Friday, February 29, 2008

Sweet and Sour Chicken (or Pork)

(adapted from an recipe)
Faster than waiting for delivery. Healthier than fried mystery meat. Less frightening than fuscia sauce.
  • 1/2 cup orange juice (or apricot wine plus a little lemon and lime juice if there is no OJ)

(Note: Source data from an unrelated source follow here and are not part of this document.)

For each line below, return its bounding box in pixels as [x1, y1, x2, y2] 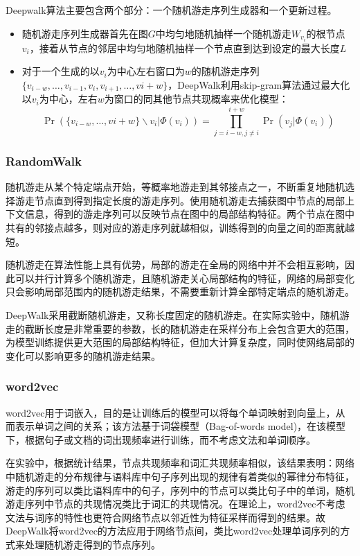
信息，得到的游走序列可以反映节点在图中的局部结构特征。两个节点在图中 [24, 207, 354, 221]
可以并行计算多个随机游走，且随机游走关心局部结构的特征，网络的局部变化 [15, 270, 354, 285]
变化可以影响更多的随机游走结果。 [6, 348, 161, 363]
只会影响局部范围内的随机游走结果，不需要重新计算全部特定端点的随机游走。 [6, 284, 354, 299]
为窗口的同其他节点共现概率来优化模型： [104, 92, 289, 106]
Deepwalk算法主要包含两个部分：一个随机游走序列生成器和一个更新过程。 [6, 3, 337, 17]
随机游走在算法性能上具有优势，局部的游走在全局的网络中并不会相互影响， [6, 257, 345, 272]
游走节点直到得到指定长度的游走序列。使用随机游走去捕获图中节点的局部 [15, 193, 345, 207]
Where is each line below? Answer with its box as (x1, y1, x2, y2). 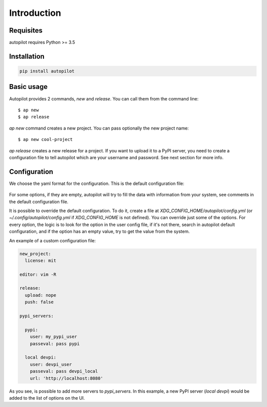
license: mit (25, 258, 56, 263)
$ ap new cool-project (18, 136, 73, 142)
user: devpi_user (30, 362, 72, 367)
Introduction (9, 7, 61, 18)
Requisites (9, 26, 43, 35)
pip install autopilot (19, 68, 75, 74)
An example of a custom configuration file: (9, 237, 96, 243)
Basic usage (9, 83, 48, 91)
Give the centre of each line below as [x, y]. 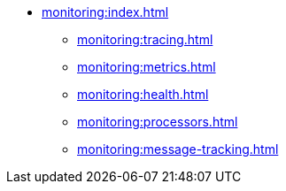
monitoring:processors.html [158, 122]
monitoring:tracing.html [145, 39]
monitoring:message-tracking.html [178, 149]
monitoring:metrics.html [147, 67]
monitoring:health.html [143, 94]
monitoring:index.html [105, 12]
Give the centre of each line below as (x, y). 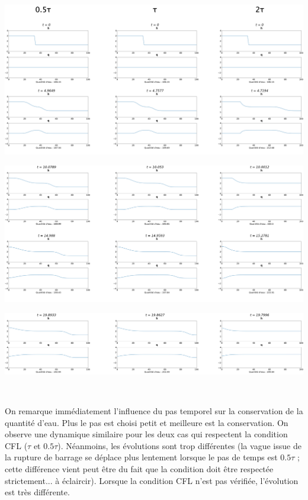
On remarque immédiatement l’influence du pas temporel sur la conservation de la (154, 411)
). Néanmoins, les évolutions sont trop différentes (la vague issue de (179, 445)
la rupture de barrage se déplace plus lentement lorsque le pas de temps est (141, 457)
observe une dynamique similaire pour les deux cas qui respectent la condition (146, 434)
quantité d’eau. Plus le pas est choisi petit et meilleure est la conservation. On (147, 422)
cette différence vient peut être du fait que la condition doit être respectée (139, 469)
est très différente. (37, 492)
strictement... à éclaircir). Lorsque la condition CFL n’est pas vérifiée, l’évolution (152, 480)
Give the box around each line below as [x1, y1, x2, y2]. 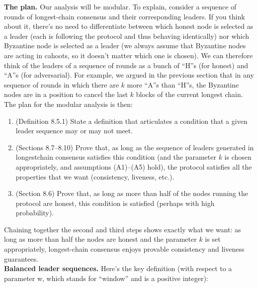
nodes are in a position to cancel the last [4, 89, 128, 99]
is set [205, 234, 221, 244]
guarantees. [4, 253, 38, 264]
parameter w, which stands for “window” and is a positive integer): [4, 273, 208, 283]
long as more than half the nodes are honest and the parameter [4, 234, 197, 244]
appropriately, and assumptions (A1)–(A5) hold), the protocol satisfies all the [15, 161, 252, 172]
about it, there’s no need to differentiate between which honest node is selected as [4, 21, 254, 31]
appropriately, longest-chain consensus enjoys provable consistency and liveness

  • 2 Tbsp. low sodium soy sauce
  • 1 Tbsp. honey
  • 1 Tbsp. cornstarch (optional)
  • 1/2 tsp. ground ginger
  • 1 Tbsp. canola oil
  • 1 tsp sesame oil
  • 1 clove garlic, minced
  • 1 pork tenderloin, sliced 1/4" thick OR 1 lb boneless, skinless chicken breast cut into small cubes
  • 1 green bell pepper, chopped
  • 1 yellow bell pepper, chopped
  • 1 red bell pepper, chopped
  • pineapple rings, chopped the same size as the peppers
  • brown rice (optional)
Mix orange juice (or wine), soy sauce, honey, lemon/lime/pineapple juice, cornstarch and ginger in small bowl. Set aside.
Heat oil in large skilet and add garlic and meat; cook meat thoroughly.
Add pineapples and peppers and stir fry 4-5 min.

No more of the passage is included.